Will the monthlong U.N. review conference on the Nuclear Non-Proliferation Treaty (NPT), which kicks off in New York City on Monday, accomplish anything? Ironically, that depends largely on the world's most prominent non-proliferation scofflaw, Mahmoud Ahmadinejad. The Iranian President will try to divert attention from his country's nuclear program by accusing the major powers of failing to disarm. And he'll charge Israel with developing a formidable nuclear arsenal and dodging the treaty altogether. But his penchant for theatricality could end up hurting him.
For the Obama Administration, the conference is supposed to be the capstone of President Obama's careful, year-long reconstruction of international support for non-proliferation regimes. After years of scorn for international institutions under the Bush Administration, Obama hopes to create momentum for global restrictions on nuclear proliferation. At the same time, the Administration aims to rally support for sanctions against Iran in bilateral talks with U.N. Security Council member states on the sidelines.

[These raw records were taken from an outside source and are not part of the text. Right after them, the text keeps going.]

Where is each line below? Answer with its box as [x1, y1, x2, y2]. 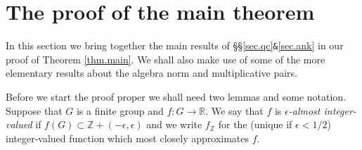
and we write [146, 117, 202, 132]
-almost [288, 103, 321, 118]
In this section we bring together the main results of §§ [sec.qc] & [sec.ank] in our [6, 38, 344, 53]
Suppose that [6, 103, 63, 118]
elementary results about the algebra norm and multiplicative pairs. [6, 65, 298, 80]
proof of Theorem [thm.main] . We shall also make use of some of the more [6, 51, 325, 66]
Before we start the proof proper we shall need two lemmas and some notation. [6, 89, 347, 104]
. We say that [205, 103, 264, 118]
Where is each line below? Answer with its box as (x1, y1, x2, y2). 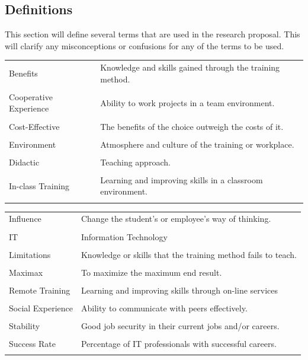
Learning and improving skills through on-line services (81, 283, 278, 296)
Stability (9, 320, 40, 332)
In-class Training (9, 179, 70, 192)
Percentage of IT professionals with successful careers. (81, 337, 277, 350)
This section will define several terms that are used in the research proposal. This (5, 28, 300, 40)
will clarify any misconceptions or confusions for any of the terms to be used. (5, 39, 284, 52)
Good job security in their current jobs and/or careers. (81, 320, 280, 332)
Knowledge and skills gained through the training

Both goals will be hard to achieve. In private, senior Administration officials admit that the presence of the Iranians at a conference that makes decisions by unanimous consent means strengthening the NPT is not going to happen. Ahmadinejad is likely to focus attention on Israel's covert nuclear program and the fact that the U.S. applies only token pressure on Israel to sign on to the NPT. And while Washington argues that Iran is at odds with all the moderate states of the Middle East, Ahmadinejad's complaints about Israel's program could find support from some traditionally pro-Western countries. Egypt and Turkey, both of whom the U.S. would like to have on its side in tackling Iran, are outspoken critics of Israel's self-styled "nuclear ambiguity" the fact that it neither confirms nor denies the existence of a weapons program.
The best hope for the Administration may come from Ahmadinejad himself: the Iranian leader has often proven to be his own worst enemy. Last fall in New York City at the U.N. General Assembly, he handed the U.S. a big win by fumbling the response to the revelation of a hidden nuclear facility in Iran. Over the summer, during the political crisis that followed his contested re-election, he likewise brought the international community together against him by blaming a global conspiracy for the demonstrations in Iran's streets.
An Ahmadinejad outburst could make a difference. The U.S. is avidly courting support from China and Russia for tougher U.N. sanctions against Iran. Over the past four weeks, participants in the talks tell TIME, the U.S. has made progress with both countries, and only two or three tough issues remain on which they are seeking agreement. Crazy behavior by Ahmadinejad might even soften the positions of Turkey and Brazil, two non-permanent members of the Security Council that insist on dialogue rather than new sanctions. Still, it may take more than the full wacko from Ahmadinejad this week to make a difference in the Iran nuclear standoff.